The voltage drop across R2 is absolutely not irrelevant, as the overpotential is a key factor in the efficiency of a fuel cell. Less than the minimum and the reaction doesn't proceed. More than the minimum and it's wasted to heat. It also affects the internal resistance (aka R2 itself)

Both R1 and R2 affect the voltage drop across R3, as you can see in the above.

You can't just say "the load resistances are so much greater than R2" (or R1 for that matter) when determining the maximum acceptable values of R1 and R2 is one of the main goals . You're begging the question.

Please read the first complete sentence written in this thread, right at the very top:

Hi all. In a project I'm working on I'm needing to model a DC circuit to find the required power sources/storage to keep the system voltages up to a sufficient level.

The whole point is to size the solar system, fuel cell stack, and wiring. You're ignoring the first two parts of that and focus only on the wiring. I mean, well, clearly if you can just assume that the internal resistance on the power side is irrelevantly small then of course you don't need Kirchoff's Laws. But that's not the issue at hand. You're not going to add a square kilometer of solar panels and a fuel cell stack the size of a house to power an iPhone, or whatnot. You have to size things appropriate to the task at hand. And that requires solving for the appropriate size.
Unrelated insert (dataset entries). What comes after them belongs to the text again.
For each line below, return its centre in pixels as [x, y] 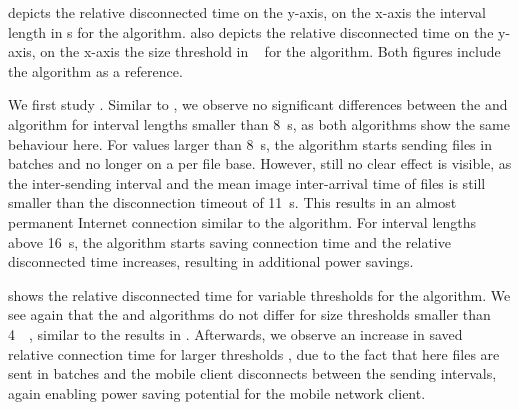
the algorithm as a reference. [95, 70]
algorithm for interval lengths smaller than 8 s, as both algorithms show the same [259, 123]
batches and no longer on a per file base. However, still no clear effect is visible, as [260, 163]
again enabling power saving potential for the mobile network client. [217, 392]
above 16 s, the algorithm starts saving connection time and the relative [229, 241]
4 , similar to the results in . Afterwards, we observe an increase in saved [235, 333]
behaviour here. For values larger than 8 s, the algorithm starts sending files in [250, 143]
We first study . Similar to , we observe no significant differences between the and [258, 104]
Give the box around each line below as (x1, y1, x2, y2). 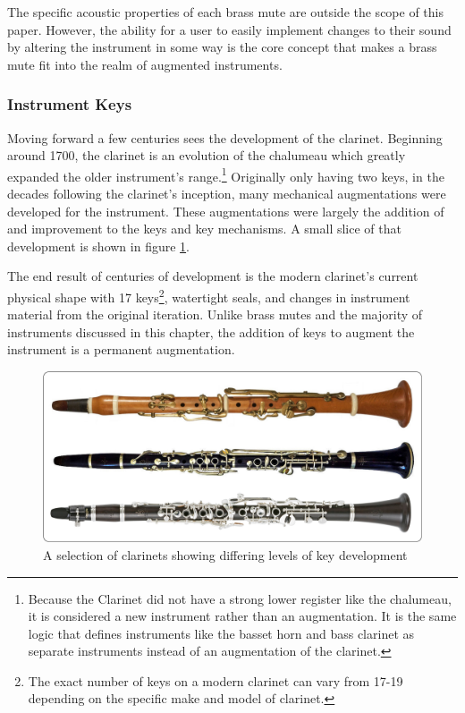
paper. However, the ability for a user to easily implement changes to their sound (7, 20, 452, 38)
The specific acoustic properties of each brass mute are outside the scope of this (7, 3, 444, 21)
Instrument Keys (7, 93, 132, 115)
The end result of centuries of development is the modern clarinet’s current (7, 267, 418, 285)
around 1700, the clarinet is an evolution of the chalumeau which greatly (7, 146, 406, 165)
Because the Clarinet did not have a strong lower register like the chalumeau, (28, 589, 452, 607)
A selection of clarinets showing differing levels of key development (43, 545, 408, 564)
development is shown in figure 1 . (7, 236, 190, 255)
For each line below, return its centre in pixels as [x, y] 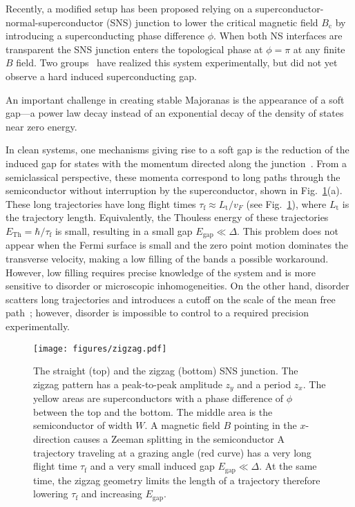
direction [52, 439]
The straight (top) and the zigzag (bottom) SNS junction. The [166, 371]
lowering [51, 494]
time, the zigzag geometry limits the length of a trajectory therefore [177, 480]
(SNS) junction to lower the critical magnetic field [212, 22]
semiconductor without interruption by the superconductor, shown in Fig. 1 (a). [174, 190]
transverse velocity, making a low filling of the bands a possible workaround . [167, 258]
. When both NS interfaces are [278, 36]
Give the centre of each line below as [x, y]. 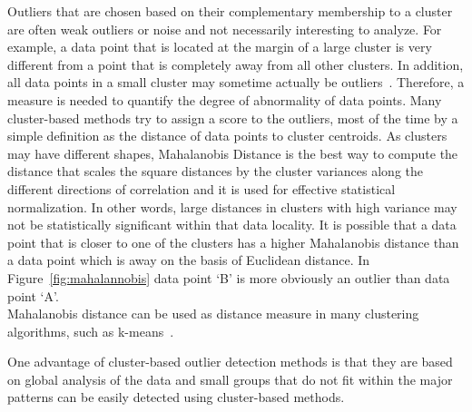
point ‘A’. [33, 295]
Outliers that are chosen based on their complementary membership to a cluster [230, 11]
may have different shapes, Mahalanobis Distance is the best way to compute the [233, 153]
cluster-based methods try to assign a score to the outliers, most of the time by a [233, 118]
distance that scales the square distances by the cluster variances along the [216, 171]
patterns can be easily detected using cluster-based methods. [176, 397]
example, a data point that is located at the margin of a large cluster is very [220, 47]
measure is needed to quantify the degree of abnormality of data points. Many [225, 99]
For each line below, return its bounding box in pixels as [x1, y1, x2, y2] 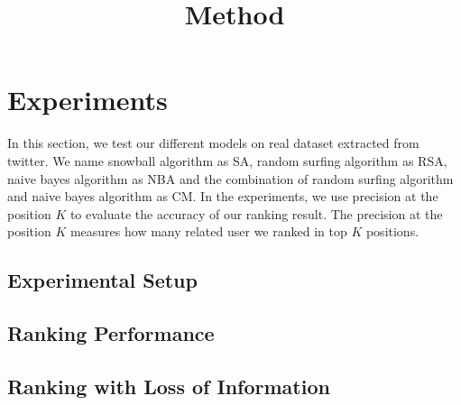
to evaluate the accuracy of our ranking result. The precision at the [69, 204, 443, 223]
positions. [365, 222, 420, 241]
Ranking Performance [7, 319, 215, 347]
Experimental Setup [7, 266, 198, 294]
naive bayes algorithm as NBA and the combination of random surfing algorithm [7, 169, 454, 188]
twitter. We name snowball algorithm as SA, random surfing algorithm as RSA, [7, 151, 447, 170]
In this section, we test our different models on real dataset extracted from [7, 133, 420, 152]
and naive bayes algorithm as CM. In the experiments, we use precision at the [7, 187, 438, 206]
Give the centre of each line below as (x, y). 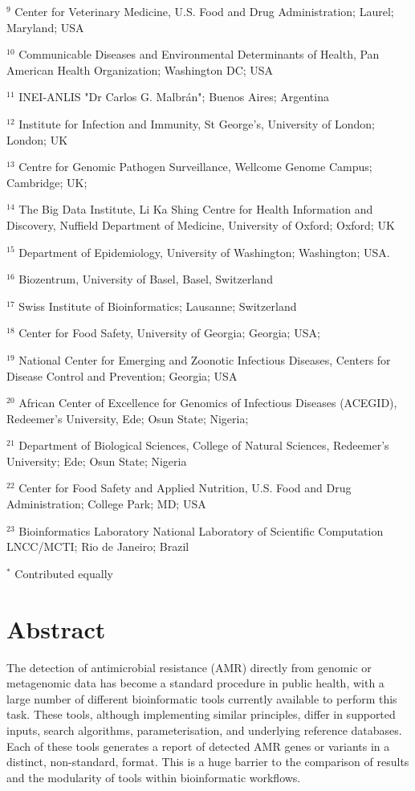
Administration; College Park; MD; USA (106, 504)
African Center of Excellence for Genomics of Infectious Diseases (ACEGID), (208, 403)
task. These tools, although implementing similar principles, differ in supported (201, 714)
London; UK (37, 139)
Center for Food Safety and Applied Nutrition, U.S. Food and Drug (185, 488)
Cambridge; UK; (47, 182)
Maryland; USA (45, 27)
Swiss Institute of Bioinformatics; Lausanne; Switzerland (158, 306)
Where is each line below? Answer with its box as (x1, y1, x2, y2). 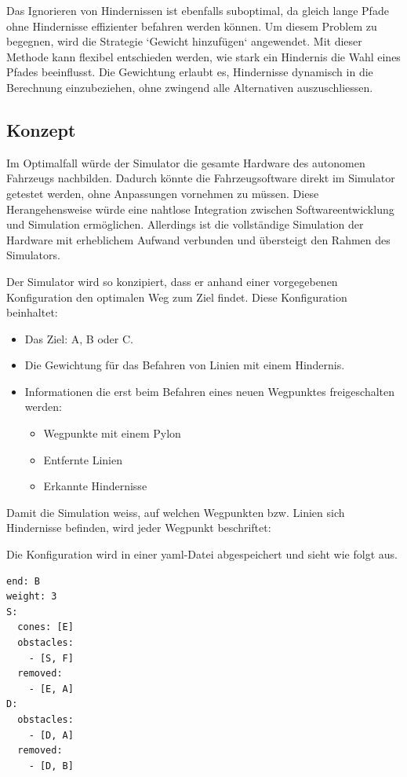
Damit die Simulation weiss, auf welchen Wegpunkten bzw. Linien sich (6, 504, 345, 520)
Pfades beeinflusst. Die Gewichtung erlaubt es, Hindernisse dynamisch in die (6, 64, 373, 80)
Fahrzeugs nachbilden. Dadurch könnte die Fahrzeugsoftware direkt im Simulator (6, 170, 395, 186)
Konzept (6, 117, 76, 141)
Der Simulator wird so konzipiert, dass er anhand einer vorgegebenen (6, 273, 338, 289)
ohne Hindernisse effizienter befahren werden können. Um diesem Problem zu (6, 17, 377, 34)
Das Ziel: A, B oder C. (24, 330, 133, 346)
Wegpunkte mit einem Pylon (43, 425, 181, 442)
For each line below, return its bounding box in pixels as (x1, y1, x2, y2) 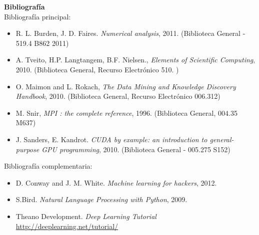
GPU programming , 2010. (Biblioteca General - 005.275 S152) (41, 144, 230, 154)
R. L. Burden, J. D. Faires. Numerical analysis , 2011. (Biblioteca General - (15, 28, 245, 38)
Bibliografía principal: (4, 11, 71, 21)
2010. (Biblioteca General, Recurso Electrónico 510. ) (15, 64, 179, 74)
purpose (15, 144, 39, 154)
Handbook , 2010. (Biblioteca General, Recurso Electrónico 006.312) (15, 91, 220, 101)
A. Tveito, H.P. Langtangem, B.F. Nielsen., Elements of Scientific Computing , (15, 54, 255, 65)
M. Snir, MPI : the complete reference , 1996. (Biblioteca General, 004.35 (15, 107, 237, 118)
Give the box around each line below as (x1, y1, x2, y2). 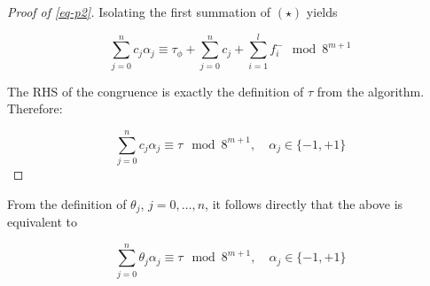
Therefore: (7, 99, 63, 118)
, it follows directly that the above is (205, 194, 403, 213)
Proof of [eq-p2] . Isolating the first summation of (7, 3, 271, 20)
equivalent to (7, 213, 77, 231)
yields (306, 3, 338, 20)
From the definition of (7, 194, 127, 213)
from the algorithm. (317, 81, 425, 100)
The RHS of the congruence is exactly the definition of (7, 81, 304, 100)
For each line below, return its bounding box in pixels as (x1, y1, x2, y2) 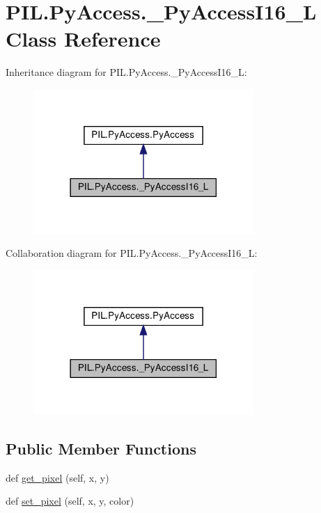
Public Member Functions (6, 437, 196, 459)
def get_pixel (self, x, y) (6, 470, 109, 484)
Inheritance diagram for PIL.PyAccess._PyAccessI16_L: (6, 65, 247, 79)
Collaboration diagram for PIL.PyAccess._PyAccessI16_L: (6, 246, 258, 260)
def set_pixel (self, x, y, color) (6, 494, 134, 508)
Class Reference (6, 24, 161, 53)
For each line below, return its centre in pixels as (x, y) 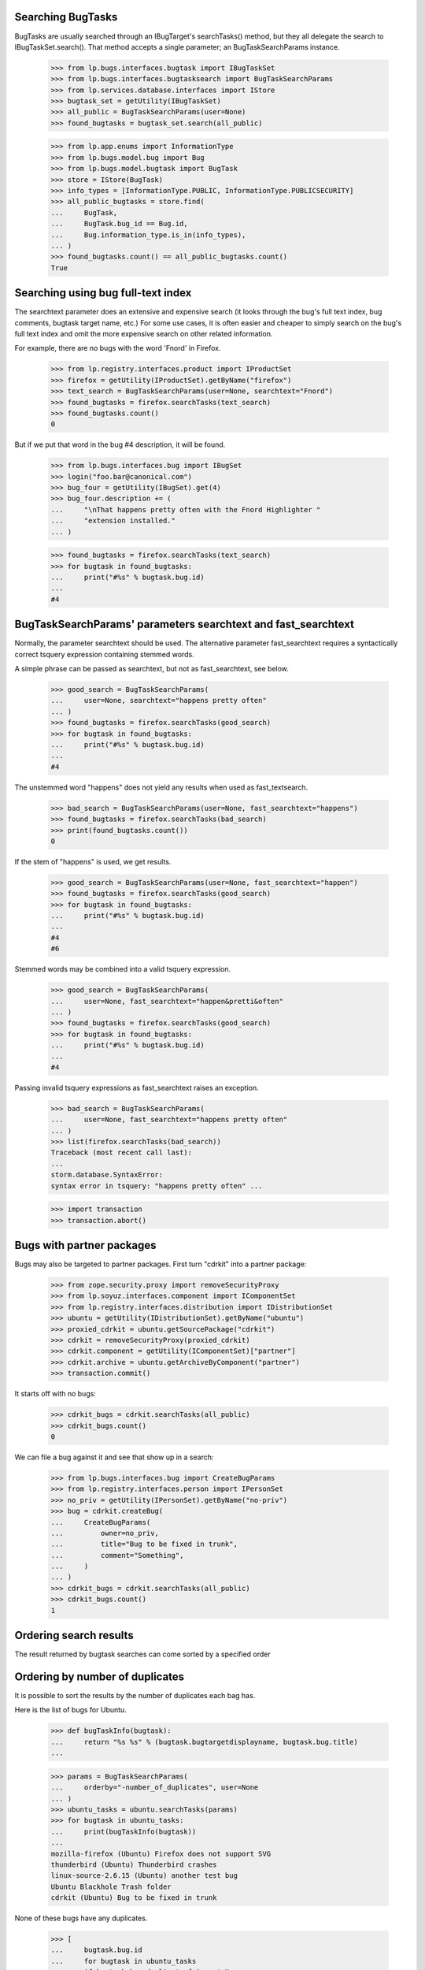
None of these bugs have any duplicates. (81, 1918)
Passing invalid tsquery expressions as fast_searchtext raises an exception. (137, 1087)
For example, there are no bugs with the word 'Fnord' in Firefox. (118, 348)
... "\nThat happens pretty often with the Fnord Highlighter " (186, 509)
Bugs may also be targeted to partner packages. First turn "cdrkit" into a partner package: (161, 1264)
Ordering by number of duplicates (100, 1676)
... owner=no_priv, (105, 1533)
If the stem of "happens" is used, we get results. (93, 861)

That established, can we get back to how one best determines the internal resistance of a piece of hardware based on its rated power consumption and voltage range (minimum voltage, nominal, or maximum? My thought is that they'd base that on the nominal voltage - right?) Also, trying to resolve whether an iterative multivariate refinement is best for sizing the solar system, fuel cell system, and wiring, or whether there's a better approach.

That assumes a low impedance, fixed voltage supply.
How is power distributed in your country 115VAC or 230VAC, +/-5% ? Why is the distribution voltage said to be fixed ?

230 VAC, but I'm not sure how this is relevant - we're discussing a non-grid connected DC system. If you're just asking that as a hypothetical, it's because the grid supply presents a trivially small effective internal resistance versus the loads an individual consumer may present. Unlike the solar array and fuel cells in this scenario, which are to be sized to the minimum required size to prevent an unacceptable voltage drop across the loads.

 

[Baluncore]

I am sorry but I can't help you.

 

[KarenRei]

It's okay. I'll assume the rating is for nominal voltage, and that an iterative approach to multivariate optimization is best.